Michael Keaton (Batman, Batman Returns)

The Pros and Cons of Every Contemporary, Live-Action Batman
“Can two strangely dressed men share a city without driving each other crazy?” *cue the Odd Couple theme*

Pros: Keaton, the first modern, cinematic Batman, burst onto the scene in 1989. You couldn’t turn around that summer without seeing the Batsignal somewhere. Along with director Tim Burton, the Batman movie changed everyone’s image of Batman with its serious, dark and gloomy tone.

Non-comic fans used to think Batman was a joke due to the campy Adam West version from the 60’s TV show.

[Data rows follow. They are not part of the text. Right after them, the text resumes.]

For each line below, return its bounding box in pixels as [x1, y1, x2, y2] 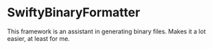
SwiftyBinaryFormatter [7, 5, 140, 20]
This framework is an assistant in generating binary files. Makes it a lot [7, 27, 206, 35]
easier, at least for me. [7, 34, 71, 42]

Keaton and Burton changed the game. No more goofy adventures; this Batman dealt with the possibility of Gotham City being poisoned (Batman) and a corrupt politician being elected Mayor of Gotham (Batman Returns).

Cons: As pointed out in a special commentary track for Batman in an episode of Fatman on Batman, Keaton’s Batman had a lackadaisical approach to crime fighting. I didn’t notice it until it was pointed out to me, but Batman watches the muggers attack the family and doesn’t attack the muggers until AFTER they actually mug the family. We may have a Minority Report-esque debate about whether or not to punish someone before or after they commit a crime, but still, dude. Really?

Val Kilmer (Batman Forever)

The Pros and Cons of Every Contemporary, Live-Action Batman
“Let’s go, old chum!”

Pros: When Keaton abandoned the role, Val Kilmer (Top Gun, Top Secret) took over the mantle of Batman. In 1995’s Batman Forever, Kilmer’s version of Batman got Robin on the big screen with Chris O’Donnell portraying the boy wonder. And for all the flack O’Donell got over the years, I think he did a great job as Dick Grayson.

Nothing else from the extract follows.